Data records:
^^^^^^^^

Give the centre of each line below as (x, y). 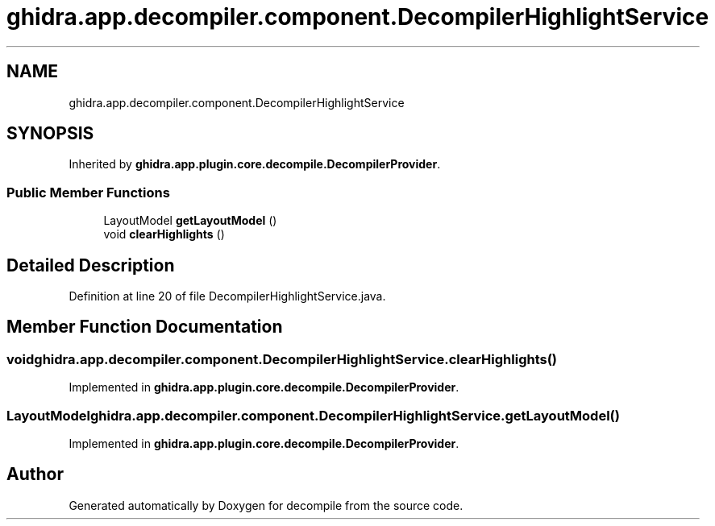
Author (35, 474)
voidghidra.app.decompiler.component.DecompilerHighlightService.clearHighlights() (282, 359)
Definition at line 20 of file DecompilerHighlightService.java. (227, 296)
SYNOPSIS (50, 134)
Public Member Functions (88, 192)
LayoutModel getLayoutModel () (190, 221)
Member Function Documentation (145, 327)
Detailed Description (91, 265)
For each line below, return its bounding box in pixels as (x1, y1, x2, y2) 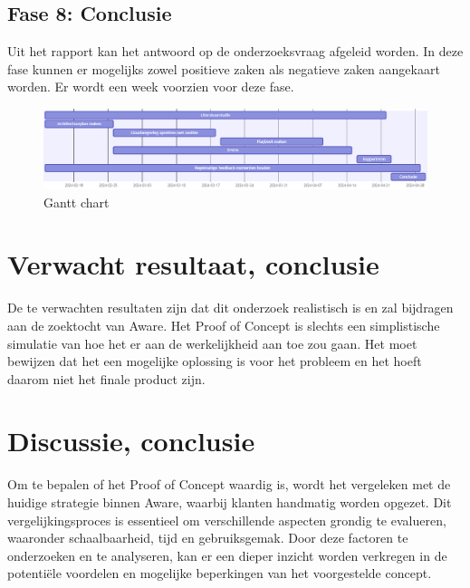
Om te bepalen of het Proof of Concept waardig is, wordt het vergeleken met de (7, 475, 451, 494)
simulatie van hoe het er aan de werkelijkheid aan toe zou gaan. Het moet (7, 333, 417, 352)
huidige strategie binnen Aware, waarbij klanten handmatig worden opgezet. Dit (7, 493, 452, 511)
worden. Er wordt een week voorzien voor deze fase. (7, 77, 294, 96)
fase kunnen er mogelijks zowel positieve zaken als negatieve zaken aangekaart (7, 59, 440, 78)
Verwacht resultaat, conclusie (7, 246, 379, 283)
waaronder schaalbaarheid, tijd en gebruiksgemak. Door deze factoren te (7, 528, 408, 547)
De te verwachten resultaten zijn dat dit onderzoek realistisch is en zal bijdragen (7, 298, 454, 317)
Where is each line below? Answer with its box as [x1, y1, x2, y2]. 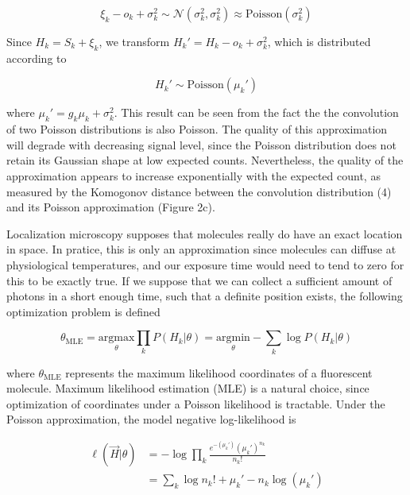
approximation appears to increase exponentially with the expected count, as [6, 167, 381, 184]
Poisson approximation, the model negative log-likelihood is [6, 411, 296, 427]
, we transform [99, 33, 170, 49]
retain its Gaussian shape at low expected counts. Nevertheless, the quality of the [6, 152, 404, 168]
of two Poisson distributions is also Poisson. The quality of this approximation [6, 121, 388, 137]
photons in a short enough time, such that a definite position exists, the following [6, 288, 403, 304]
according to [6, 49, 67, 66]
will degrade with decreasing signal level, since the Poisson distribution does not [6, 136, 396, 153]
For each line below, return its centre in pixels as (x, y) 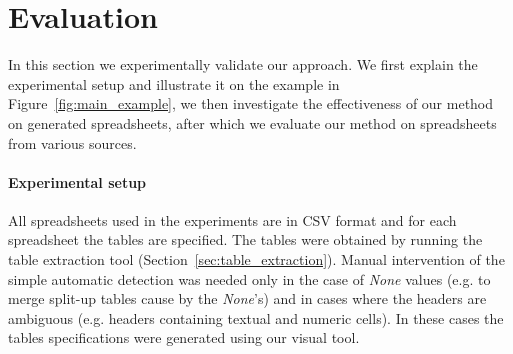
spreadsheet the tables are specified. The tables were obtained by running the (245, 239)
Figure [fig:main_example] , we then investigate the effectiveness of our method (251, 103)
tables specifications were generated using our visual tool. (184, 337)
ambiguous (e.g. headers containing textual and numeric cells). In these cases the (256, 317)
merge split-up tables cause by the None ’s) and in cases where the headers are (247, 298)
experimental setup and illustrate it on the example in (174, 83)
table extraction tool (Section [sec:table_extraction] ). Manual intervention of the (256, 259)
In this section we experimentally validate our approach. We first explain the (243, 64)
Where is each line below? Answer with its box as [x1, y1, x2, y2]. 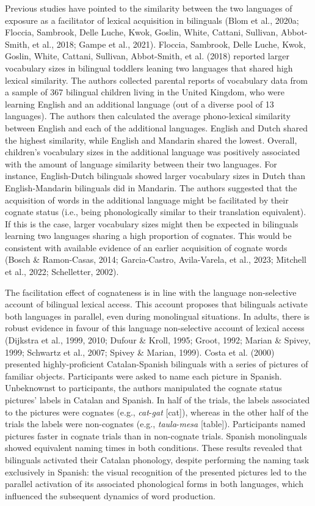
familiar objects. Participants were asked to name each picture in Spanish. [5, 369, 282, 382]
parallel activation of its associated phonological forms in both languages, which [5, 477, 303, 490]
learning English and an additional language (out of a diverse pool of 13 [5, 97, 274, 110]
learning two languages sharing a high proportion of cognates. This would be [5, 229, 292, 242]
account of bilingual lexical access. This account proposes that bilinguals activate [5, 298, 308, 310]
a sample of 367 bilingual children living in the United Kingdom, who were [5, 86, 284, 98]
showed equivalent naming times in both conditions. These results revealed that [5, 441, 303, 454]
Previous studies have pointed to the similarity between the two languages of [5, 2, 292, 14]
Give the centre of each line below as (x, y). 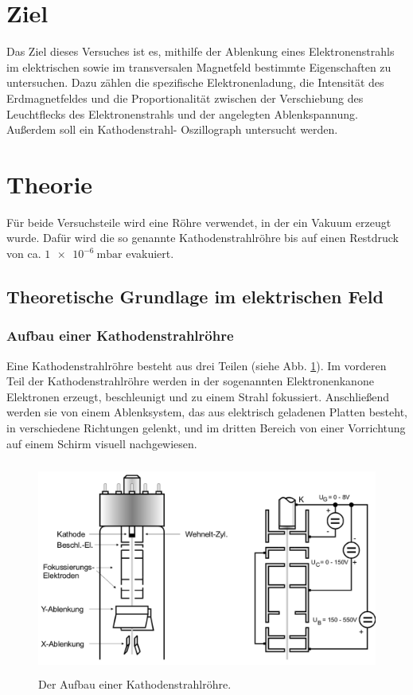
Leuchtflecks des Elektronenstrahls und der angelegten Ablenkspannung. (182, 113)
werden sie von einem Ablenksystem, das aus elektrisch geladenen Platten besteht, (207, 412)
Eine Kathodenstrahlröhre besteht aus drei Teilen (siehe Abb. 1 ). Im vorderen (197, 365)
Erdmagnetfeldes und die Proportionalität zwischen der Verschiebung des (185, 98)
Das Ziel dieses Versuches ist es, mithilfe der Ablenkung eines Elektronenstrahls (201, 51)
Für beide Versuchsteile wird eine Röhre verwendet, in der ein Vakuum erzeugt (199, 222)
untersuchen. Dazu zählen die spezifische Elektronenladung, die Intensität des (195, 82)
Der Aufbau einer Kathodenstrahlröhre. (135, 684)

^^^^^^^^

_PROBLEM DETAILS_.
Without the pictures, restate all of the entries word for word.

_WRITTEN SOLUTION_.
Give the centre of each line below as (x, y). 
Author (35, 474)
voidghidra.app.decompiler.component.DecompilerHighlightService.clearHighlights() (282, 359)
Definition at line 20 of file DecompilerHighlightService.java. (227, 296)
SYNOPSIS (50, 134)
Public Member Functions (88, 192)
LayoutModel getLayoutModel () (190, 221)
Member Function Documentation (145, 327)
Detailed Description (91, 265)
For each line below, return its bounding box in pixels as (x1, y1, x2, y2) 
Om te bepalen of het Proof of Concept waardig is, wordt het vergeleken met de (7, 475, 451, 494)
simulatie van hoe het er aan de werkelijkheid aan toe zou gaan. Het moet (7, 333, 417, 352)
huidige strategie binnen Aware, waarbij klanten handmatig worden opgezet. Dit (7, 493, 452, 511)
worden. Er wordt een week voorzien voor deze fase. (7, 77, 294, 96)
fase kunnen er mogelijks zowel positieve zaken als negatieve zaken aangekaart (7, 59, 440, 78)
Verwacht resultaat, conclusie (7, 246, 379, 283)
waaronder schaalbaarheid, tijd en gebruiksgemak. Door deze factoren te (7, 528, 408, 547)
De te verwachten resultaten zijn dat dit onderzoek realistisch is en zal bijdragen (7, 298, 454, 317)
Where is each line below? Answer with its box as [x1, y1, x2, y2]. 
approximation appears to increase exponentially with the expected count, as [6, 167, 381, 184]
Poisson approximation, the model negative log-likelihood is [6, 411, 296, 427]
, we transform [99, 33, 170, 49]
retain its Gaussian shape at low expected counts. Nevertheless, the quality of the [6, 152, 404, 168]
of two Poisson distributions is also Poisson. The quality of this approximation [6, 121, 388, 137]
photons in a short enough time, such that a definite position exists, the following [6, 288, 403, 304]
according to [6, 49, 67, 66]
will degrade with decreasing signal level, since the Poisson distribution does not [6, 136, 396, 153]
For each line below, return its centre in pixels as (x, y) 
spreadsheet the tables are specified. The tables were obtained by running the (245, 239)
Figure [fig:main_example] , we then investigate the effectiveness of our method (251, 103)
tables specifications were generated using our visual tool. (184, 337)
ambiguous (e.g. headers containing textual and numeric cells). In these cases the (256, 317)
merge split-up tables cause by the None ’s) and in cases where the headers are (247, 298)
experimental setup and illustrate it on the example in (174, 83)
table extraction tool (Section [sec:table_extraction] ). Manual intervention of the (256, 259)
In this section we experimentally validate our approach. We first explain the (243, 64)
Where is each line below? Answer with its box as [x1, y1, x2, y2]. 
familiar objects. Participants were asked to name each picture in Spanish. [5, 369, 282, 382]
parallel activation of its associated phonological forms in both languages, which [5, 477, 303, 490]
learning English and an additional language (out of a diverse pool of 13 [5, 97, 274, 110]
learning two languages sharing a high proportion of cognates. This would be [5, 229, 292, 242]
account of bilingual lexical access. This account proposes that bilinguals activate [5, 298, 308, 310]
a sample of 367 bilingual children living in the United Kingdom, who were [5, 86, 284, 98]
showed equivalent naming times in both conditions. These results revealed that [5, 441, 303, 454]
Previous studies have pointed to the similarity between the two languages of [5, 2, 292, 14]
Give the centre of each line below as (x, y). 
Leuchtflecks des Elektronenstrahls und der angelegten Ablenkspannung. (182, 113)
werden sie von einem Ablenksystem, das aus elektrisch geladenen Platten besteht, (207, 412)
Eine Kathodenstrahlröhre besteht aus drei Teilen (siehe Abb. 1 ). Im vorderen (197, 365)
Erdmagnetfeldes und die Proportionalität zwischen der Verschiebung des (185, 98)
Das Ziel dieses Versuches ist es, mithilfe der Ablenkung eines Elektronenstrahls (201, 51)
Für beide Versuchsteile wird eine Röhre verwendet, in der ein Vakuum erzeugt (199, 222)
untersuchen. Dazu zählen die spezifische Elektronenladung, die Intensität des (195, 82)
Der Aufbau einer Kathodenstrahlröhre. (135, 684)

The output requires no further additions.